For a first compiler test, compile and run the program fact.b
, which prints the factorial numbers from 1! to 5!:
>./bcpl fact.b -o fact
>./fact
Further confidence tests rebuild the BCPL compiler bcpl.b
with the BCPL compiler and build the library blib.b
:
>./bcpl bcpl.b -o bcpl
>./bcpl -c blib.b
The BCPL library files and the compiler can then be copied to the appropriate Linux shared directories:
>sudo mkdir /usr/include/BCPL
>sudo cp libhdr.h /usr/include/BCPL/
>sudo cp bcpl /usr/bin/
>sudo cp leader.o /usr/lib/
>sudo cp blib.o /usr/lib/
>sudo cp alib.o /usr/lib/
The remaining BCPL programs can now be compiled and run with the command bcpl
rather than ./bcpl
. The compiler searches for library files in the working directory before searching the directories /usr/include/BCPL
and /usr/lib
.
Nostalgia
The influence of BCPL on the development of C and its later variants cannot be overstated.

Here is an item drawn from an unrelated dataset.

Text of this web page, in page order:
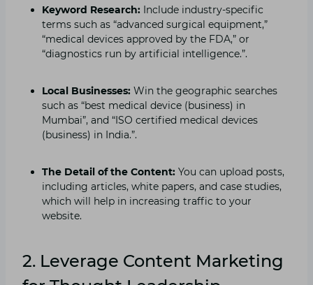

The availability of BCPL for the Raspberry Pi allows old computer science students to dust off copies of their programs, which should run directly on the Raspberry Pi. BCPL was used extensively in many UK university computer science departments. The portable multi-tasking operating system Tripos was written entirely in BCPL in the Computer Laboratory at the University of Cambridge and used in early versions of the Commodore Amiga, in the automotive industry, and in financial applications.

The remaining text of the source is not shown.